Task requirements: From the data below, return the exact lines starting at the line containing "Jak tričko obléct" and ending at the line containing "Protáhněte levou tlapku levým", both included, and nothing else.

Stored data section start

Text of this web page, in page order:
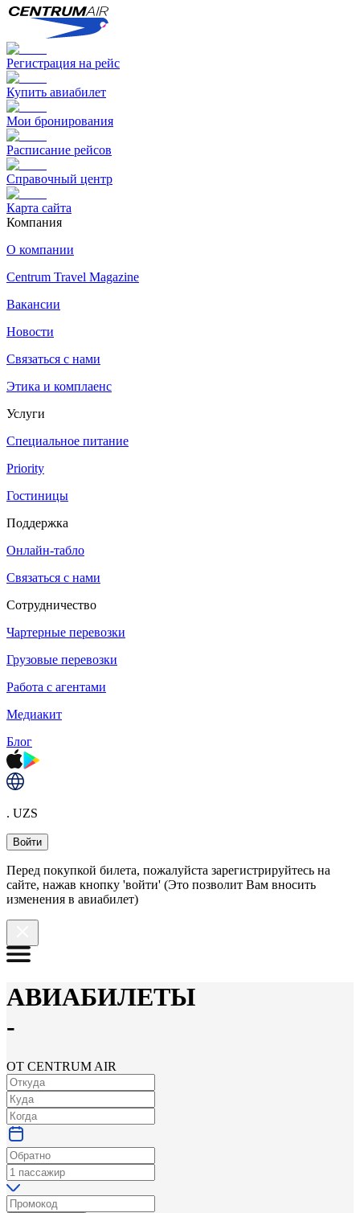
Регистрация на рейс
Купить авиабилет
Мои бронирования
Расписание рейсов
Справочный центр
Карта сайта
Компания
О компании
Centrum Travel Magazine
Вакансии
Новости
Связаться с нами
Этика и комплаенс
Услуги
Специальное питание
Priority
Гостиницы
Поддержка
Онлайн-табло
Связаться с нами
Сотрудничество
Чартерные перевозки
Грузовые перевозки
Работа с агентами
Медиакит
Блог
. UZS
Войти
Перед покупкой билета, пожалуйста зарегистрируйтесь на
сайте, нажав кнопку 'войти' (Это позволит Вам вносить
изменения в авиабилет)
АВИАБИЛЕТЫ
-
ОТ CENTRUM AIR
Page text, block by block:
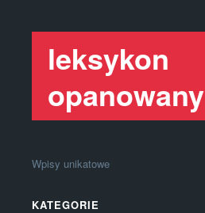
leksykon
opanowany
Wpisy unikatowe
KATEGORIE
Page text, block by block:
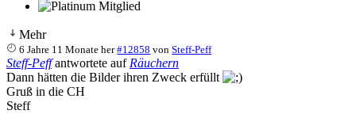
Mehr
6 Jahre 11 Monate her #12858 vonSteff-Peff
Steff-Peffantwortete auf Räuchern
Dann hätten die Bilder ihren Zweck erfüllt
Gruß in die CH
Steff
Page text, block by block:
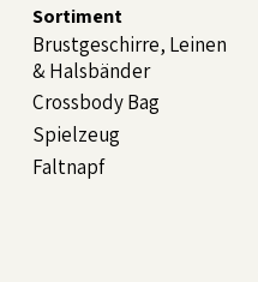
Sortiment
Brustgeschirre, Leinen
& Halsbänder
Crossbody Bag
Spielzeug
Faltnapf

Stored data section end
Stored data section start

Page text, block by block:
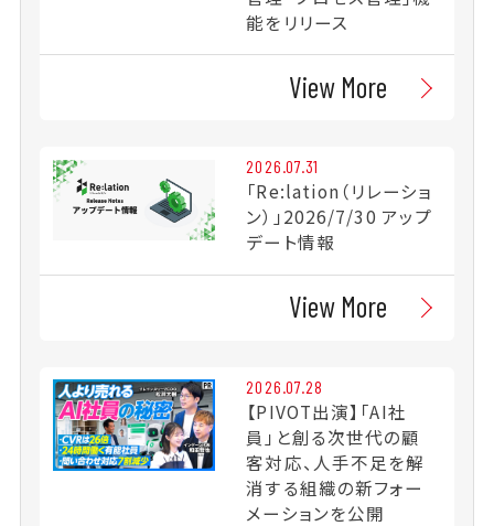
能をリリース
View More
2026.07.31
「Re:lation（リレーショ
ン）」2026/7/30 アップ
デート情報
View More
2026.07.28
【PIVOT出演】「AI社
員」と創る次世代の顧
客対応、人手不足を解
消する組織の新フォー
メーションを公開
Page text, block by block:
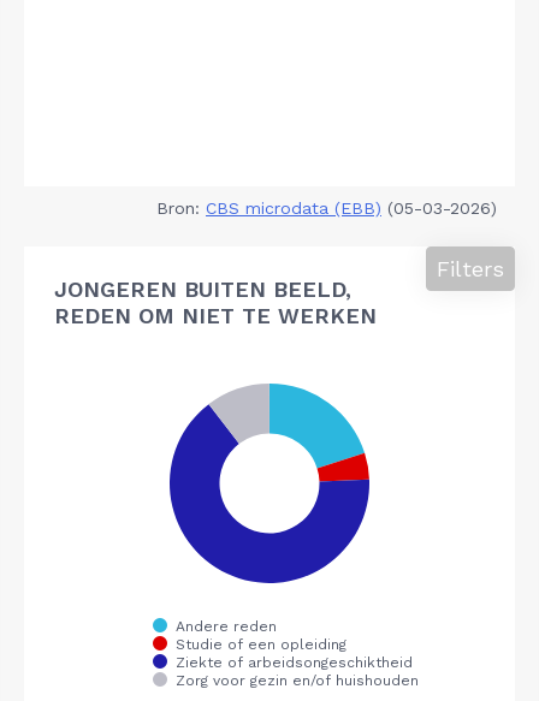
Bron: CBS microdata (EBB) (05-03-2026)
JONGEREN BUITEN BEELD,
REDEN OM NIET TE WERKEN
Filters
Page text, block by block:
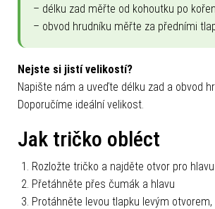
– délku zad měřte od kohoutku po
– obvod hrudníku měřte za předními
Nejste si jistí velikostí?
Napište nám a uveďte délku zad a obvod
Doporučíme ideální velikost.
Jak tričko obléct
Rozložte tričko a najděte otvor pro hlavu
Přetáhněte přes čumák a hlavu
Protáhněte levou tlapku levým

Stored data section end

Solved exercise:
Jak tričko obléct
Rozložte tričko a najděte otvor pro hlavu
Přetáhněte přes čumák a hlavu
Protáhněte levou tlapku levým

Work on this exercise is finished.